Exactly. Which is why most of them are owned by companies (almost 1/3 by a
single one: Marblegate Asset Management), not by plucky immigrants pulling
themselves by their bootstraps. Those are the ones renting the medallions and
not saving anything close to $1M even in 20 years. The average income of a NYC
taxi driver in '93 (so long before Uber and such changed the market) was
$19k/year!

Sure, in some markets the city occasionally issued some medallions for lower
prices, but how is a lottery earning something through gumption? It's
literally blind luck!

> 20 or 30 years driving 70+ hours a week? And they're an immigrant just
> trying to live the American dream?

How can we be criticizing Uber for exploiting their workers, while promoting
working 70+ hours a week? How is that not exploitative?

------
m4r35n357
Piece work bad.

------
jawns
Uber is arguing that there are two tiers of workers, with disparate levels of
labor protections, and that there should be a third tier in the middle.

Let's say that employees are protected at Tier 1 and independent contractors
are protected at Tier 3. Uber proposed a new category of worker with
protections at Tier 2, and it claims its workers fit in that category.

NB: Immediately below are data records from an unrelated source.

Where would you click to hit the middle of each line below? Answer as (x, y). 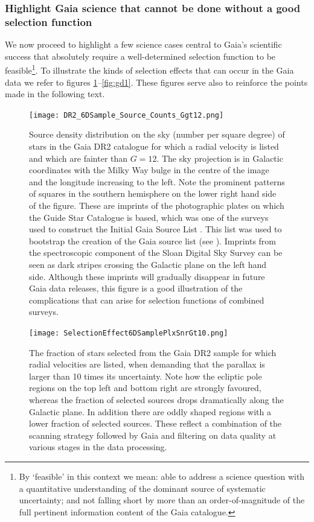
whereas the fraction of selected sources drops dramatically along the (156, 399)
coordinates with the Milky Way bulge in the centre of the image (149, 170)
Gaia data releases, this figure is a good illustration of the (136, 288)
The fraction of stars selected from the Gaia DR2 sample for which (153, 352)
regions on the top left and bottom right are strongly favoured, (145, 388)
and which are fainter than (78, 158)
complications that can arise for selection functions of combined (147, 300)
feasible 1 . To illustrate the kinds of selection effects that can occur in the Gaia (149, 69)
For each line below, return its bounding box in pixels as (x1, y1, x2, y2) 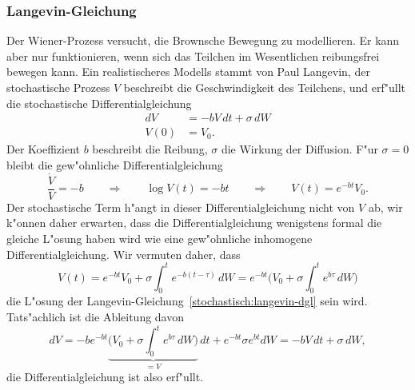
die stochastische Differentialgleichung (6, 94, 192, 111)
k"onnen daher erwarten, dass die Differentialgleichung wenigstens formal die (6, 214, 382, 231)
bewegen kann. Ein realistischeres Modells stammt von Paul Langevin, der (6, 63, 370, 80)
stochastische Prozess (6, 79, 110, 95)
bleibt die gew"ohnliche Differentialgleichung (6, 156, 223, 173)
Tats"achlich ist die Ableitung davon (6, 308, 185, 324)
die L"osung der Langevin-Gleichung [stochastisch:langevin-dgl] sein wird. (6, 292, 368, 309)
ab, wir (368, 198, 403, 215)
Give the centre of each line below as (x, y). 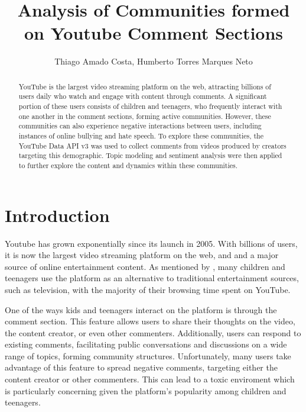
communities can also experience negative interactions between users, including (140, 126)
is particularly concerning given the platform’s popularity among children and (146, 390)
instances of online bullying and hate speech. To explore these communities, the (141, 135)
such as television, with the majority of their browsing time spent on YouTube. (148, 289)
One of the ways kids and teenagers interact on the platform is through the (141, 309)
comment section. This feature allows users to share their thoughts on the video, (150, 321)
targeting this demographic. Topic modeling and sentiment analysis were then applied (150, 155)
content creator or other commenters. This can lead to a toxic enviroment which (150, 379)
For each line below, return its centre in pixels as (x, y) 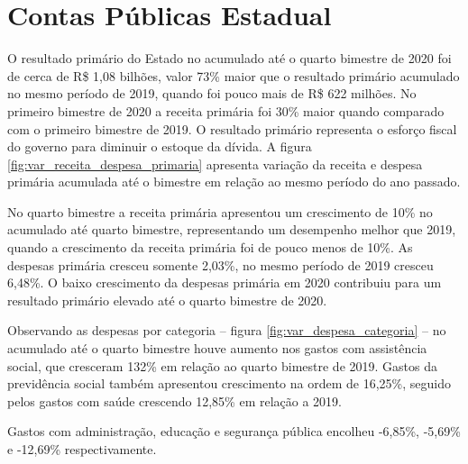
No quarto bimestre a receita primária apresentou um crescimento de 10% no (220, 211)
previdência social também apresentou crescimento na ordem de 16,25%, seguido (229, 383)
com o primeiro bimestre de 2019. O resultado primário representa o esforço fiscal (232, 128)
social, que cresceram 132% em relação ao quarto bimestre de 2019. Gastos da (222, 365)
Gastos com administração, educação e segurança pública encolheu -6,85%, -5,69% (234, 431)
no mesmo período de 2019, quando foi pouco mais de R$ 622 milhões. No (212, 93)
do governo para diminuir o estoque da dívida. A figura (160, 146)
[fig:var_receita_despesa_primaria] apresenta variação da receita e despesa (215, 164)
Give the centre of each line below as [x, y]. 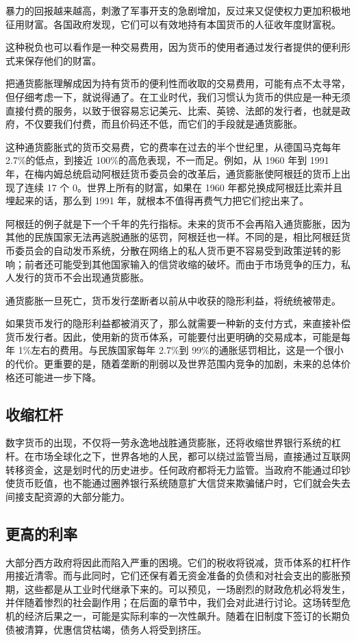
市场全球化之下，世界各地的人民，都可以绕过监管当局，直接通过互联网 [192, 456]
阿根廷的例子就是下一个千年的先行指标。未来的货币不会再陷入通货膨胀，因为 [178, 223]
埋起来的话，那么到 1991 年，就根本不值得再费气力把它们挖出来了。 [157, 201]
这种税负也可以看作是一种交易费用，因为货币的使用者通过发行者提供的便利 [173, 47]
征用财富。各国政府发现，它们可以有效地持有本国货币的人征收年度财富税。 [173, 24]
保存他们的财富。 [63, 60]
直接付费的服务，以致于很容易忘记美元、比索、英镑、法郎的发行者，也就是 [173, 110]
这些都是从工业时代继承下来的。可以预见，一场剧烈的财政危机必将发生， [187, 589]
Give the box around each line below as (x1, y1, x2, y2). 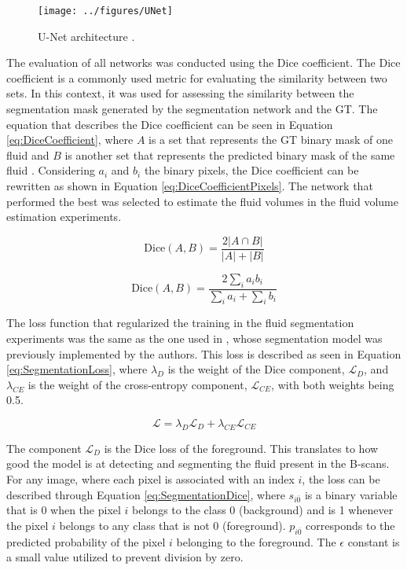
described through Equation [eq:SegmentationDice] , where (6, 486, 285, 502)
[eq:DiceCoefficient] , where (6, 131, 134, 148)
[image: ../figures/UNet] (38, 6, 173, 17)
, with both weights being (271, 376, 394, 392)
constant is (347, 533, 400, 550)
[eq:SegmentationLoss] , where (6, 361, 148, 377)
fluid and (6, 146, 49, 163)
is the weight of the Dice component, (167, 361, 345, 377)
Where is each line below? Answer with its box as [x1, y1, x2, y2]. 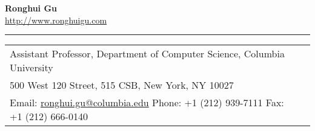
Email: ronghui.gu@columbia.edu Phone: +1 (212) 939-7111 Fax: [10, 95, 284, 110]
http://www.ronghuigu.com [5, 13, 107, 26]
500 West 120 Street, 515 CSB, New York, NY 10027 [10, 78, 234, 92]
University [10, 60, 53, 75]
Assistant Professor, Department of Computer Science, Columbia [10, 46, 285, 61]
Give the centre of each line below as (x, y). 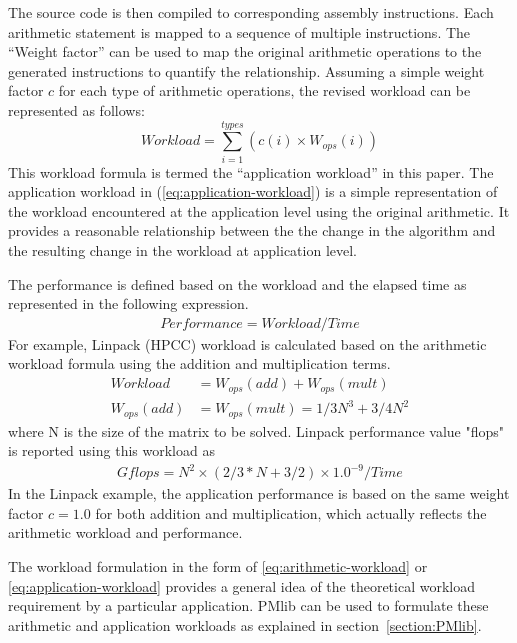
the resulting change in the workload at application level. (183, 250)
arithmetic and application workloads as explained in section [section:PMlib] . (245, 624)
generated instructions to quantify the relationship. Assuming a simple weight (246, 70)
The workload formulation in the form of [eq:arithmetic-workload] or (218, 566)
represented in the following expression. (128, 303)
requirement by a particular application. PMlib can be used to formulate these (248, 605)
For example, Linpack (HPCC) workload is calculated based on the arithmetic (247, 343)
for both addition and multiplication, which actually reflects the (291, 512)
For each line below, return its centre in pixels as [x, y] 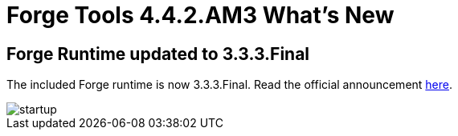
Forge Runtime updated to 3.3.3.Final [158, 54]
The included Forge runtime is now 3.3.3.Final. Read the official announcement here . [230, 85]
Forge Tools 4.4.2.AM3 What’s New [200, 15]
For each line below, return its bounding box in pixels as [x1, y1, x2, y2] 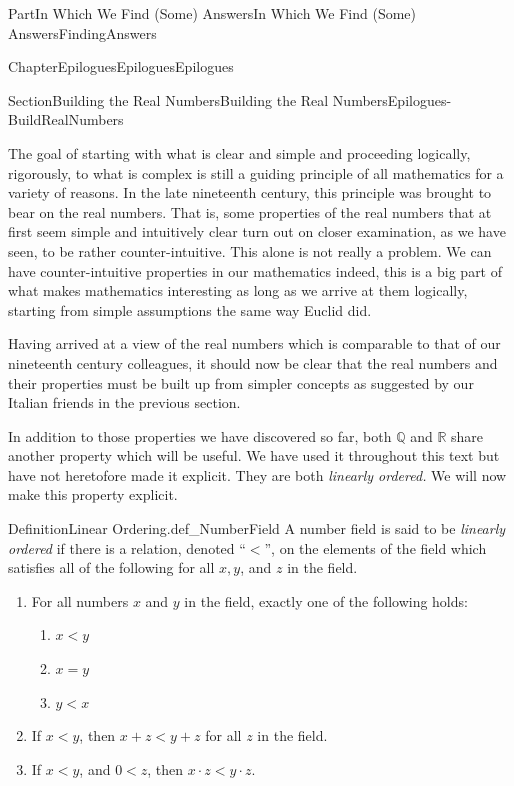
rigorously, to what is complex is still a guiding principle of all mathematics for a [8, 162, 504, 183]
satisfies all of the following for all [8, 557, 215, 578]
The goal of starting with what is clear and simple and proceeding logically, [8, 142, 471, 163]
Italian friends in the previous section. [8, 392, 241, 413]
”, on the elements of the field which [264, 537, 487, 558]
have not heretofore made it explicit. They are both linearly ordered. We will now [8, 464, 507, 485]
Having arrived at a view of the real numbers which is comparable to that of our [8, 333, 501, 354]
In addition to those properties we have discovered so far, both [8, 425, 392, 446]
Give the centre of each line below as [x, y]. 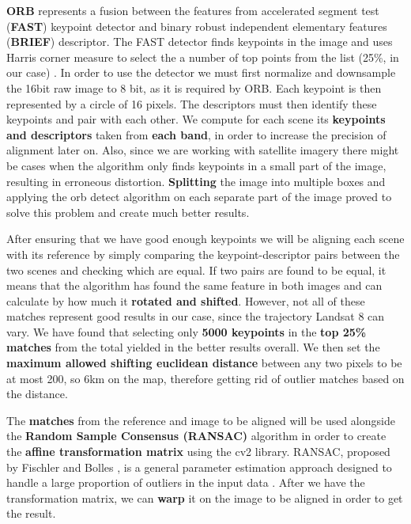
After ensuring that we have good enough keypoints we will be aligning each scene [205, 239]
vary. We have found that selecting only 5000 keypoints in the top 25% [187, 331]
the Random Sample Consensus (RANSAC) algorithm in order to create [196, 436]
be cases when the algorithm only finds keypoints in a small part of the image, [196, 165]
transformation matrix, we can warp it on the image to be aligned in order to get [205, 497]
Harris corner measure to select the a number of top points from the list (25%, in [203, 57]
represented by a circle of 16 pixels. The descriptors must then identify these [192, 103]
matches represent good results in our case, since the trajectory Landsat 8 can [196, 316]
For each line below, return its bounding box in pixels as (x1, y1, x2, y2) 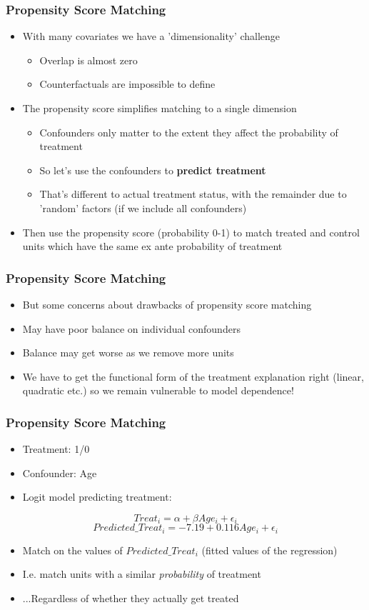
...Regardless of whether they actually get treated (22, 591, 239, 606)
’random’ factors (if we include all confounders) (39, 200, 247, 215)
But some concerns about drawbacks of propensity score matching (22, 296, 312, 311)
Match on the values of (22, 542, 123, 557)
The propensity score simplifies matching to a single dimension (22, 101, 297, 115)
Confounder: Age (22, 465, 97, 480)
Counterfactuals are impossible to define (39, 76, 216, 91)
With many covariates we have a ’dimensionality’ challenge (22, 29, 280, 44)
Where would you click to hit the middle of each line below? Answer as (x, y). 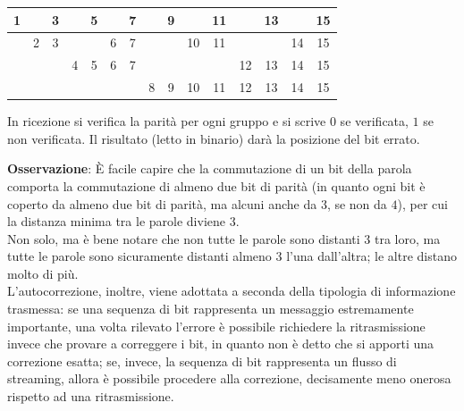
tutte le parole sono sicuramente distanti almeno (139, 256)
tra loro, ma (407, 238)
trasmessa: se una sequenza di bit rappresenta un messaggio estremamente (211, 309)
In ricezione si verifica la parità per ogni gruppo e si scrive (167, 121)
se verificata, (374, 121)
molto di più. (43, 273)
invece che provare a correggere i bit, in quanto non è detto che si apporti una (221, 344)
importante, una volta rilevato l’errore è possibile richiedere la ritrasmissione (216, 326)
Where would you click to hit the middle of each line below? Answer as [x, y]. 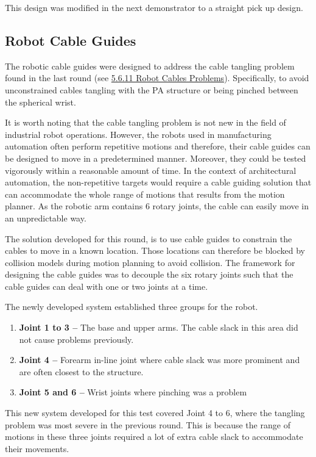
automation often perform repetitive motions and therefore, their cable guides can [158, 146]
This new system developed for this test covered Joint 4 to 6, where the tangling [155, 413]
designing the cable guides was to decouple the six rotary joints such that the [149, 274]
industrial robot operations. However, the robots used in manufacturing [138, 134]
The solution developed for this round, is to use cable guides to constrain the [149, 238]
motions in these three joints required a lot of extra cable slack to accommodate [154, 437]
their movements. [37, 448]
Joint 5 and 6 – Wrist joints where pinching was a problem [133, 392]
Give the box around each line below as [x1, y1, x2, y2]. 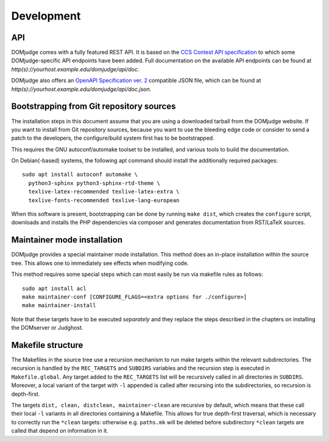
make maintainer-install [22, 302, 96, 309]
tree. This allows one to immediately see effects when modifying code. [11, 259, 189, 267]
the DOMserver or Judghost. [11, 324, 83, 331]
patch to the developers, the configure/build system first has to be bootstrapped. [11, 134, 214, 142]
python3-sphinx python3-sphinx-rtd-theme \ [28, 179, 161, 186]
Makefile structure [11, 339, 83, 350]
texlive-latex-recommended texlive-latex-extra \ [28, 188, 180, 195]
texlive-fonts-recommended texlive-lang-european [28, 197, 180, 204]
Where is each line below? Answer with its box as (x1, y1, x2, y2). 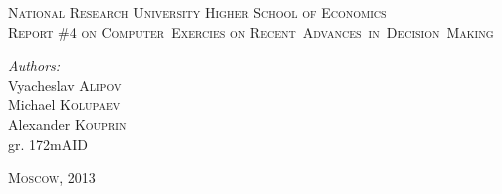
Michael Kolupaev (8, 94, 121, 115)
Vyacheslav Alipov (8, 74, 122, 95)
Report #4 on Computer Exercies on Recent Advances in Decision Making (8, 21, 494, 42)
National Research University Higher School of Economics (8, 2, 387, 22)
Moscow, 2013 (8, 167, 96, 188)
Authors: (8, 55, 61, 76)
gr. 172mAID (8, 133, 88, 154)
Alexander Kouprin (8, 113, 127, 134)
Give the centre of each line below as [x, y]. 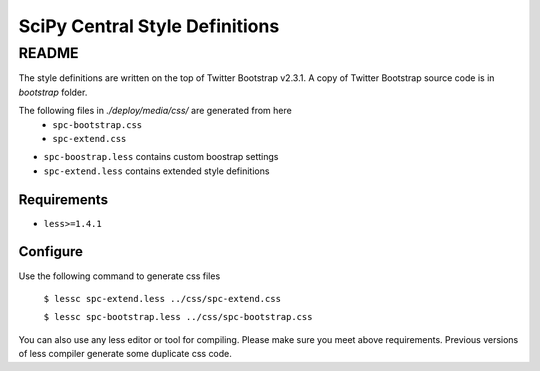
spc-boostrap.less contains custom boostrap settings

I'm fine with the idea of a Tier 2, but I don't think Uber's workers fit in
this category.

Uber claims that there are several things that set its workers apart from
employees, but the chief things are the ability to set their own schedules and
the ability to work for competing companies.

As to the scheduling, there are lots of employees out there who get to
set/request their own schedules; it's just that with ride-sharing gigs, it
happens at a more granular level. But while they are on the clock, they have
very little control over how they get the job done, which is a key
differentiator between employees and ICs.

As to working for competing companies, there are lots of employees out there
who work more than one job; it's just that with ride-sharing gigs, it happens
at a more granular level. But it's not as if any driver is working for Uber
and Lyft _simultaneously_. They don't get paid by both platforms for the same
fare. They can be on-call with both platforms at once, but they're only ever
getting paid for one at a time. They're just going from one part-time job to
another in more rapid intervals than in traditional part-time jobs.

In both cases, the distinction seems more like one of degree than of kind.

What I'd like to see is the creation of a Tier 2, and then phasing out Tier 3,
so that independent contractors get Tier 2 labor protections. But Uber/Lyft's
workers should be Tier 1 from the start, because they're employees.